In re Jane DOE, a minor.

No. 1D05-6144.

District Court of Appeal of Florida, First District.

Feb. 22, 2006.

John B. Carr, Pensacola, for appellant.

*754PER CURIAM.

Appellant, a minor we will refer to by the pseudonym Jane Doe, appeals an order denying her petition for judicial waiver of parental notification of pregnancy. We previously reversed that order by unpublished order, and now write to explain the basis for our decision.
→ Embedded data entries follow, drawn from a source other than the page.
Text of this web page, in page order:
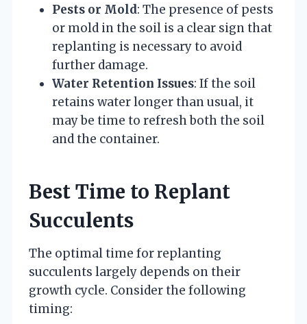
Pests or Mold: The presence of pests
or mold in the soil is a clear sign that
replanting is necessary to avoid
further damage.
Water Retention Issues: If the soil
retains water longer than usual, it
may be time to refresh both the soil
and the container.
Best Time to Replant
Succulents
The optimal time for replanting
succulents largely depends on their
growth cycle. Consider the following
timing:
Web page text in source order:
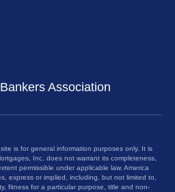
Association
is for general information purposes only. It is
Inc. does not warrant its completeness,
permissible under applicable law, America
express or implied, including, but not limited to,
fitness for a particular purpose, title and non-
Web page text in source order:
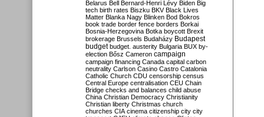
Belarus Bell Bernard-Henri Lévy Biden Big
tech birth rates Biszku BKV Black Lives
Matter Blanka Nagy Blinken Bod Bokros
book trade border fence borders Borkai
Bosnia-Herzegovina Botka boycott Brexit
brokerage Brussels Budaházy Budapest
budget budget. austerity Bulgaria BUX by-
election Bősz Cameron campaign
campaign financing Canada capital carbon
neutrality Carlson Casino Castro Catalonia
Catholic Church CDU censorship census
Central Europe centralisation CEU Chain
Bridge checks and balances child abuse
China Christian Democracy Christianity
Christian liberty Christmas church
churches CIA cinema citizenship city city
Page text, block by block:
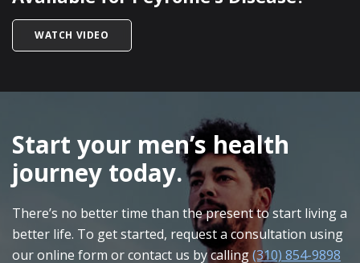
WATCH VIDEO
Start your men’s health
journey today.
There’s no better time than the present to start living a
better life. To get started, request a consultation using
our online form or contact us by calling(310) 854-9898
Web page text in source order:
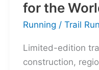
for the
Running / Trail
Limited-edition
construction,

The Parental Notice of Abortion Act became effective on June 30, 2005, and is codified at section 390.01114, Florida Statutes.1 The law generally calls for notification of the parents of a minor who seeks termination of her pregnancy by the physician. It also allows for a waiver of parental notice by petitioning the circuit court for such relief. Paragraphs (4)(c) and (d) of the statute establish three grounds for granting a waiver and one, involving child abuse or sexual abuse of the minor by a parent, is inapplicable in this case. Instead, appellant sought a waiver based on section 390.01114(4)(c), which provides in relevant part as follows:

If the court finds, by clear and convincing evidence, that the minor is sufficiently mature to decide whether to terminate her pregnancy, the court shall issue an order authorizing the minor to consent to the performance or inducement of a termination of pregnancy without the notification of a parent or guardian.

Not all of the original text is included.